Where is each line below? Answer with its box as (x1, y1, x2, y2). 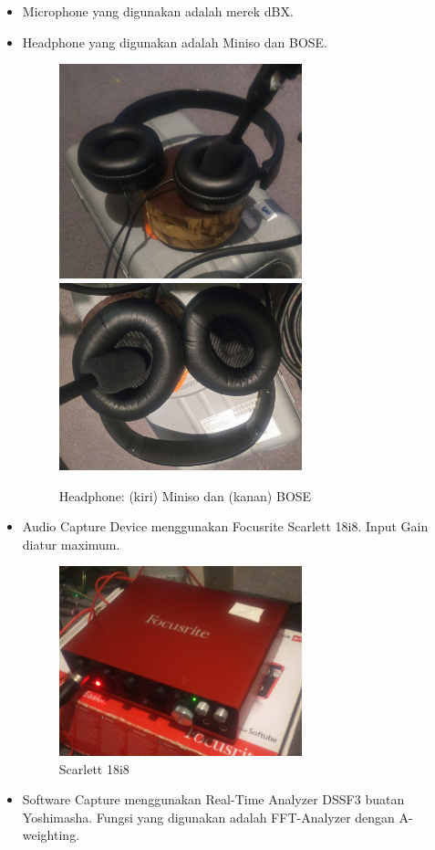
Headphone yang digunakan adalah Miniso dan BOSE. (22, 32, 328, 51)
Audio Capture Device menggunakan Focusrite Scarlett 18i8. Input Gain (22, 517, 429, 536)
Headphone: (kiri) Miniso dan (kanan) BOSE (58, 486, 312, 505)
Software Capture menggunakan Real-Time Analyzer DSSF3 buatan (22, 790, 405, 809)
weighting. (22, 825, 80, 845)
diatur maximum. (22, 534, 120, 553)
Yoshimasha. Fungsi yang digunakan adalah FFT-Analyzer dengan (22, 807, 395, 826)
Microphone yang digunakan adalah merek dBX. (22, 2, 294, 20)
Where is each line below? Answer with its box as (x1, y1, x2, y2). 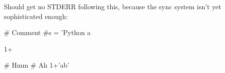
◆ ◆ ◆ ◆ ◆
• [YOUR INSTRUCTIONS]: Each line from the one that holds "weighting. (22, 825, 80, 845)" through the final line of the data must be retyped exactly; the pictures must not appear.

• [SOLUTION FOR THIS EXERCISE]:
weighting. (22, 825, 80, 845)
diatur maximum. (22, 534, 120, 553)
Yoshimasha. Fungsi yang digunakan adalah FFT-Analyzer dengan (22, 807, 395, 826)
Microphone yang digunakan adalah merek dBX. (22, 2, 294, 20)
Where is each line below? Answer with its box as (x1, y1, x2, y2). 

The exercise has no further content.